What is an MDM security policy?

An MDM security policy is a set of configuration rules enforced remotely on a managed device: encryption requirements, passcode complexity, app restrictions, update schedules, and more. These policies are pushed from a central management console to enrolled devices, without requiring manual action from the end user.

Can one MDM solution manage macOS, Windows, iOS, and Android at the same time?

Yes, provided the solution is a true UEM (Unified Endpoint Management) platform. Legacy MDM tools were built for mobile devices only. Modern UEM platforms like Primo manage all four operating systems from a single console, applying native policies for each OS.

What happens to a device that does not comply with MDM security policies?

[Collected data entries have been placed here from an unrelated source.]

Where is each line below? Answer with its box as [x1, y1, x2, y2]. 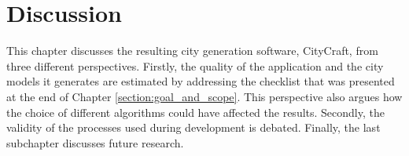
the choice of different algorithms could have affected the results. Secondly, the [6, 103, 385, 120]
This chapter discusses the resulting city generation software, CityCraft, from [6, 42, 378, 59]
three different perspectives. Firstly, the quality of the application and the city [6, 57, 384, 74]
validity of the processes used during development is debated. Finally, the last [6, 119, 381, 136]
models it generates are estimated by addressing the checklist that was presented [6, 73, 395, 89]
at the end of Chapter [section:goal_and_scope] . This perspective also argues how [6, 88, 403, 104]
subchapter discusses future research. [6, 134, 184, 151]
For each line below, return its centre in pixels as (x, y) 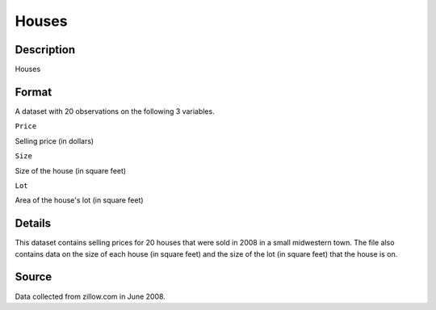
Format (34, 92)
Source (34, 277)
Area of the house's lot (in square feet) (80, 200)
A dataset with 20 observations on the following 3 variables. (115, 111)
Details (33, 223)
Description (45, 50)
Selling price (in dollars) (55, 140)
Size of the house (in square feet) (71, 170)

Depending on the platform's configuration, a non-compliant device can be automatically blocked from accessing corporate resources, flagged for IT review, or receive a corrective configuration pushed remotely. Primo handles all three scenarios without manual intervention.

Is MDM security enforcement different on BYOD devices?

Yes. On personal devices (BYOD), MDM typically operates through a managed container (Work Profile on Android, User Enrollment on iOS) that separates corporate data from personal data. Security policies apply only to the managed partition, leaving personal apps and data untouched.

How long does it take to deploy MDM security policies across a multi-OS fleet with Primo?

Primo is designed for fast deployment. For new devices, security policies are applied at first boot through zero-touch provisioning (ABM, Autopilot, ZTE). For existing enrolled devices, policy updates are pushed in real time from the console.